I think I've figured it out. But I can't talk to anyone about it.
I've written about it before so won't go in to detail about it again. I'm on my phone for one reason, but, the other is if I over think it it makes me anxious and have bad intrusive thoughts.
Anyway. I feel a lot of my problems stem from when I was 13. I stole the money and hated myself for it. I still do. But from that age on all I wanted was for people to like me. I still do. So I let people take advantage of me. I didn't want to sleep with the people I did. But because of the way I felt I let people take advantage. This was at the age of 13/14. There were 2 people then, none of which I wanted. So now I'm left with feelings of being a slag. I was too young.
Then when I was 15, just after my nan died there was the 30year old. I really didn't want to but never said anything. I just remember feeling so used and so dirty after. He worked in the hotel I was staying in. I was sacred to say no. I cried for ages after and felt sick. It's weird but I can even remember what underwear I was wearing. Then I found out he was married and had a kid on the way so it left me feeling worse. I soon forgot about it and put it to the back of my mind. I just put it down to me being easy.
So I look at it now and I think maybe he did take advantage of me. I feel dirty and don't like myself for it. I blame myself as maybe I could have been stronger and said no! It has only recently been an issue. It was something that came out in counselling with Sam. It was only yesterday that in the psychology session with Gary that I started to link everything back to me stealing the money when I was 13.

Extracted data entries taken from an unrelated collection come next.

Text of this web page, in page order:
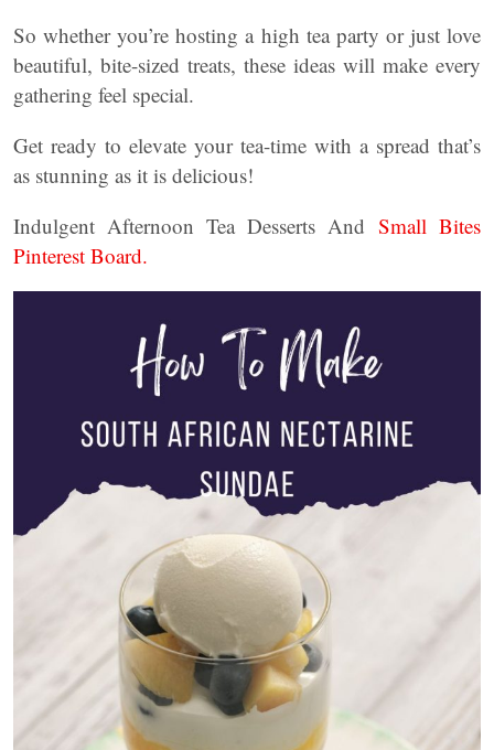
So whether you’re hosting a high tea party or just love
beautiful, bite-sized treats, these ideas will make every
gathering feel special.
Get ready to elevate your tea-time with a spread that’s
as stunning as it is delicious!
Indulgent Afternoon Tea Desserts And Small Bites
Pinterest Board.
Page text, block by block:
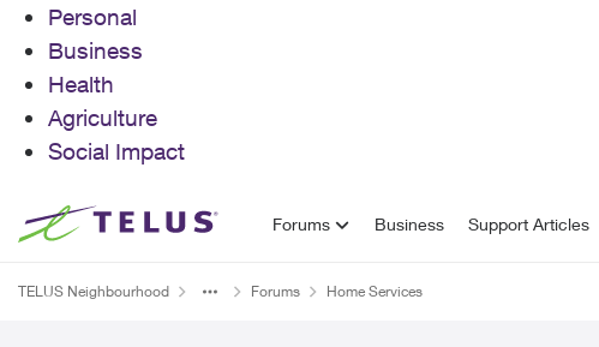
Personal
Business
Health
Agriculture
Social Impact
Skip to content Forums Business Support Articles
TELUS Neighbourhood Forums Home Services
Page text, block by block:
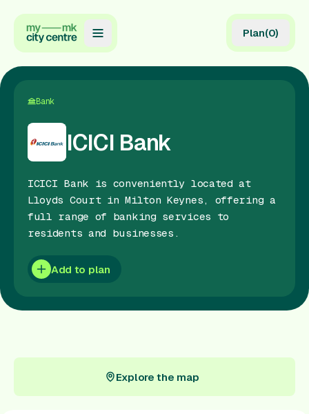
Map
Directory
Guides
Reviews
News
Events
Gift Card
Plan(0)
Bank
ICICI Bank
ICICI Bank is conveniently located at
Lloyds Court in Milton Keynes, offering a
full range of banking services to
residents and businesses.
Add to plan
Explore the map
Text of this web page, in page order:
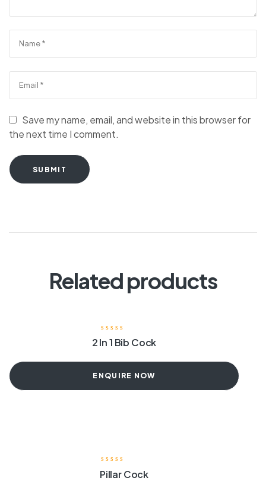
Save my name, email, and website in this browser for
the next time I comment.
SUBMIT
Related products
2 In 1 Bib Cock
ENQUIRE NOW
Pillar Cock

I had thoughts that this may have some impact but I didn't link it to all the other things that went on. I realised that I really don't like myself very much and I want others to like me and not think badly of me. So I let people take advantage, I go out of my way to do things for others so that they have a high opinion of me and because I really don't like myself that much it's why I self harm, it's why I have suicidal feelings, it's why I don't look after myself properly and have issues with my weight.

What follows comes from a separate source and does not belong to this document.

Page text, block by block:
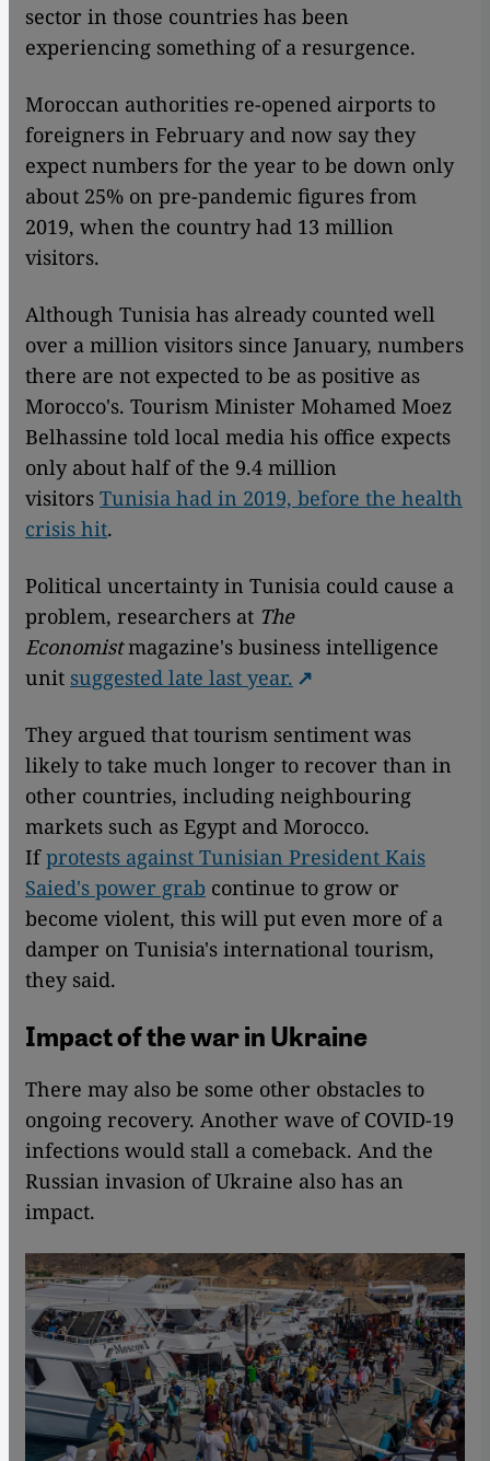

I also think it's why I held on to a volatile and sometimes violent relationship for so long. I put up with so much shit in that relationship and was scared to let go. I looked at it with rose tinted glasses and only saw the good times and times when we were happy together. But realistically we Weren't happy together even half the time we were together.
But, I still don't want people knowing that I did this horrible thing when I was 13. I can't talk to the psychologist about it. He knew he'd hit on something yesterday when he was talking about links to the past. He said it was obvious I was anxious and dissacociating. He did this grounding activity where I had to describe in detail the room such as noises and textures. Without saying details I was trying to ask him questions about it. I don't feel as though I can actually talk to anyone in detail about it. I can only be vague.
He has said he wants to see me twice a week now and I agreed. He knows something has happened in the past but he doesn't know what. It was all a bit of an epiphany to me yesterday anyway so it's all quite new. The more I think of it though the more it makes sense.
So it explains a hell of a lot. But not the cyclothymic disorder. I wonder if all this didn't happen when I was a kid if I'd still have that.
I wonder if now I'm more aware I can deal with it myself. I hope I can.